**EXERCISE AIM:**
Only the images are to be dropped; the records themselves must be repeated exactly.

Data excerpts
::::::

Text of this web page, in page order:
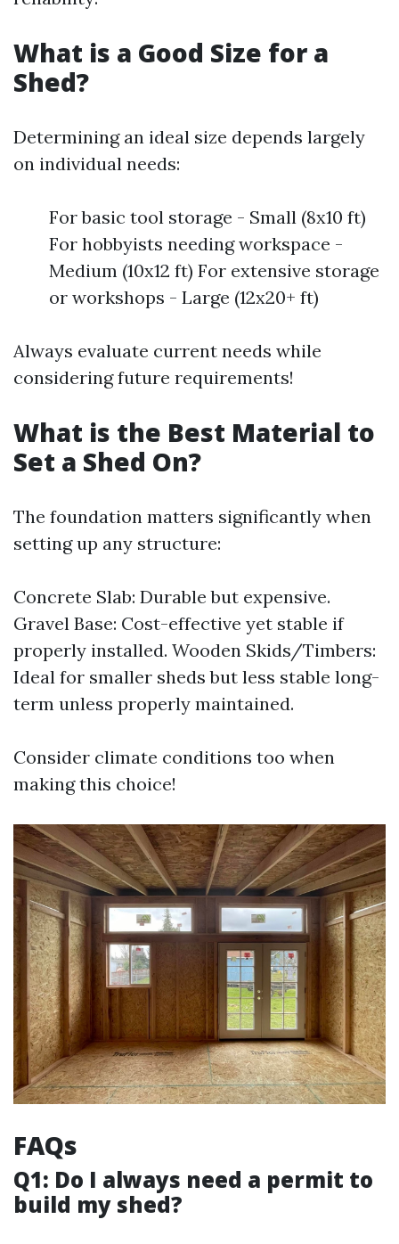
What is a Good Size for a
Shed?
Determining an ideal size depends largely
on individual needs:
For basic tool storage - Small (8x10 ft)
For hobbyists needing workspace -
Medium (10x12 ft) For extensive storage
or workshops - Large (12x20+ ft)
Always evaluate current needs while
considering future requirements!
What is the Best Material to
Set a Shed On?
The foundation matters significantly when
setting up any structure:
Concrete Slab: Durable but expensive.
Gravel Base: Cost-effective yet stable if
properly installed. Wooden Skids/Timbers:
Ideal for smaller sheds but less stable long-
term unless properly maintained.
Consider climate conditions too when
making this choice!
FAQs
Q1: Do I always need a permit to
build my shed?
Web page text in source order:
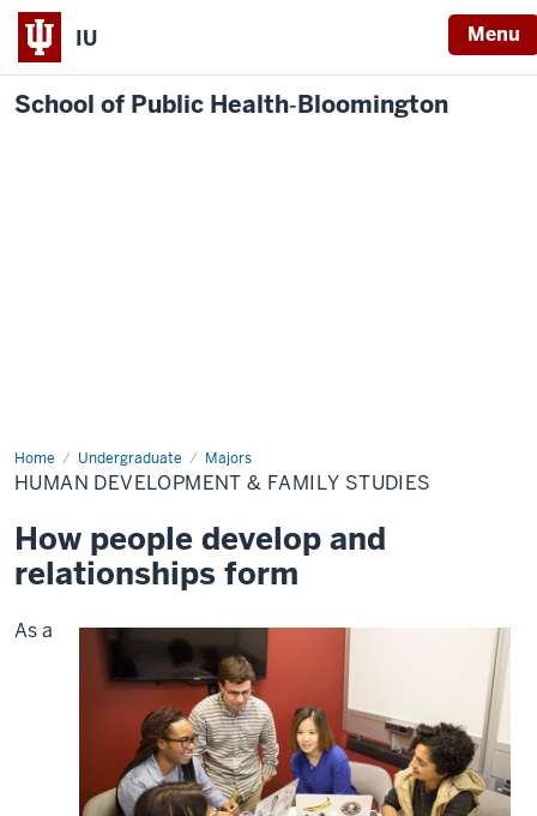
IU Menu
School of Public Health‐Bloomington
Home Undergraduate Majors
Human
Development
&
Studies
HUMAN DEVELOPMENT & FAMILY STUDIES
How people develop and
relationships form
As a
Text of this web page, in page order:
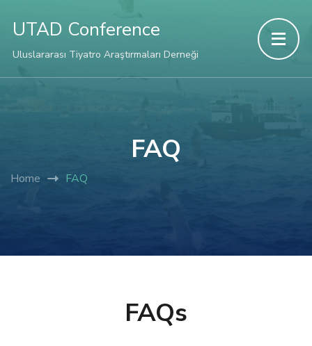
UTAD Conference
Uluslararası Tiyatro Araştırmaları Derneği
FAQ
Home FAQ
FAQs
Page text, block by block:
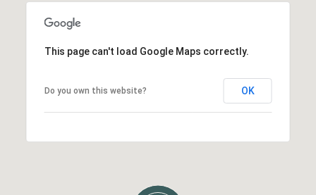
This page can't load Google Maps correctly.
Do you own this website? OK
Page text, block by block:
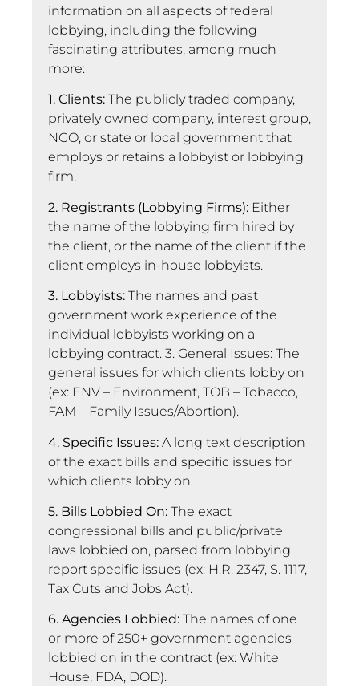
information on all aspects of federal
lobbying, including the following
fascinating attributes, among much
more:
1. Clients: The publicly traded company,
privately owned company, interest group,
NGO, or state or local government that
employs or retains a lobbyist or lobbying
firm.
2. Registrants (Lobbying Firms): Either
the name of the lobbying firm hired by
the client, or the name of the client if the
client employs in-house lobbyists.
3. Lobbyists: The names and past
government work experience of the
individual lobbyists working on a
lobbying contract. 3. General Issues: The
general issues for which clients lobby on
(ex: ENV – Environment, TOB – Tobacco,
FAM – Family Issues/Abortion).
4. Specific Issues: A long text description
of the exact bills and specific issues for
which clients lobby on.
5. Bills Lobbied On: The exact
congressional bills and public/private
laws lobbied on, parsed from lobbying
report specific issues (ex: H.R. 2347, S. 1117,
Tax Cuts and Jobs Act).
6. Agencies Lobbied: The names of one
or more of 250+ government agencies
lobbied on in the contract (ex: White
House, FDA, DOD).
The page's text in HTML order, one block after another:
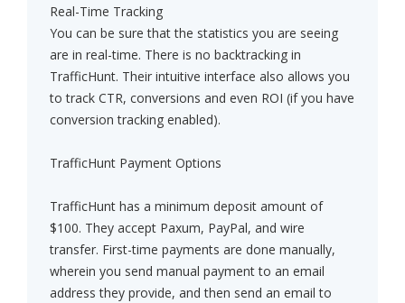
Real-Time Tracking
You can be sure that the statistics you are seeing
are in real-time. There is no backtracking in
TrafficHunt. Their intuitive interface also allows you
to track CTR, conversions and even ROI (if you have
conversion tracking enabled).
TrafficHunt Payment Options
TrafficHunt has a minimum deposit amount of
$100. They accept Paxum, PayPal, and wire
transfer. First-time payments are done manually,
wherein you send manual payment to an email
address they provide, and then send an email to
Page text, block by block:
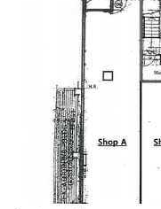
Street Level
Stunning View
Terrace
Toilets
Water Access
Whitebox / Minimal
Window Display
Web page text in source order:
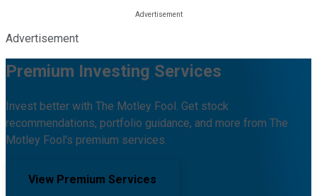
Advertisement
Premium Investing Services
Invest better with The Motley Fool. Get stock
recommendations, portfolio guidance, and more from The
Motley Fool's premium services.
View Premium Services
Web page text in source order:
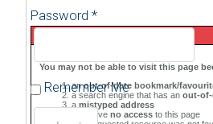
Password *
Remember Me
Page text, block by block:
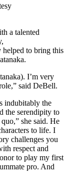
a talented
to bring this
I’m very
said DeBell.
indubitably the
the serendipity to
she said. He
to life. I
challenges you
respect and
to play my first
pro. And
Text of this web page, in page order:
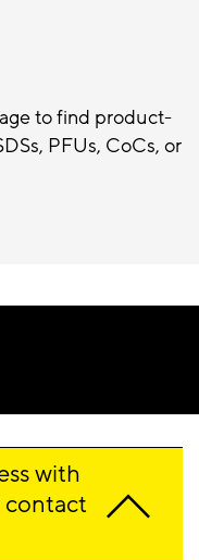
to find product-
PFUs, CoCs, or
with
contact
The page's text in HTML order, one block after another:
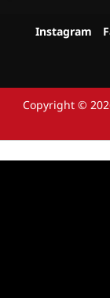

::::::

**OUTPUT BELOW:**
Text of this web page, in page order:
What is a Good Size for a
Shed?
Determining an ideal size depends largely
on individual needs:
For basic tool storage - Small (8x10 ft)
For hobbyists needing workspace -
Medium (10x12 ft) For extensive storage
or workshops - Large (12x20+ ft)
Always evaluate current needs while
considering future requirements!
What is the Best Material to
Set a Shed On?
The foundation matters significantly when
setting up any structure:
Concrete Slab: Durable but expensive.
Gravel Base: Cost-effective yet stable if
properly installed. Wooden Skids/Timbers:
Ideal for smaller sheds but less stable long-
term unless properly maintained.
Consider climate conditions too when
making this choice!
FAQs
Q1: Do I always need a permit to
build my shed?
Web page text in source order:
IU Menu
School of Public Health‐Bloomington
Home Undergraduate Majors
Human
Development
&
Studies
HUMAN DEVELOPMENT & FAMILY STUDIES
How people develop and
relationships form
As a
Text of this web page, in page order:
UTAD Conference
Uluslararası Tiyatro Araştırmaları Derneği
FAQ
Home FAQ
FAQs
Page text, block by block:
This page can't load Google Maps correctly.
Do you own this website? OK
Page text, block by block:
information on all aspects of federal
lobbying, including the following
fascinating attributes, among much
more:
1. Clients: The publicly traded company,
privately owned company, interest group,
NGO, or state or local government that
employs or retains a lobbyist or lobbying
firm.
2. Registrants (Lobbying Firms): Either
the name of the lobbying firm hired by
the client, or the name of the client if the
client employs in-house lobbyists.
3. Lobbyists: The names and past
government work experience of the
individual lobbyists working on a
lobbying contract. 3. General Issues: The
general issues for which clients lobby on
(ex: ENV – Environment, TOB – Tobacco,
FAM – Family Issues/Abortion).
4. Specific Issues: A long text description
of the exact bills and specific issues for
which clients lobby on.
5. Bills Lobbied On: The exact
congressional bills and public/private
laws lobbied on, parsed from lobbying
report specific issues (ex: H.R. 2347, S. 1117,
Tax Cuts and Jobs Act).
6. Agencies Lobbied: The names of one
or more of 250+ government agencies
lobbied on in the contract (ex: White
House, FDA, DOD).
The page's text in HTML order, one block after another:
Real-Time Tracking
You can be sure that the statistics you are seeing
are in real-time. There is no backtracking in
TrafficHunt. Their intuitive interface also allows you
to track CTR, conversions and even ROI (if you have
conversion tracking enabled).
TrafficHunt Payment Options
TrafficHunt has a minimum deposit amount of
$100. They accept Paxum, PayPal, and wire
transfer. First-time payments are done manually,
wherein you send manual payment to an email
address they provide, and then send an email to
Page text, block by block:
Street Level
Stunning View
Terrace
Toilets
Water Access
Whitebox / Minimal
Window Display
Web page text in source order:
Advertisement
Premium Investing Services
Invest better with The Motley Fool. Get stock
recommendations, portfolio guidance, and more from The
Motley Fool's premium services.
View Premium Services
Web page text in source order:
Password *
Remember Me
Page text, block by block:
a talented
to bring this
I’m very
said DeBell.
indubitably the
the serendipity to
she said. He
to life. I
challenges you
respect and
to play my first
pro. And
Text of this web page, in page order:
to find product-
PFUs, CoCs, or
with
contact
The page's text in HTML order, one block after another:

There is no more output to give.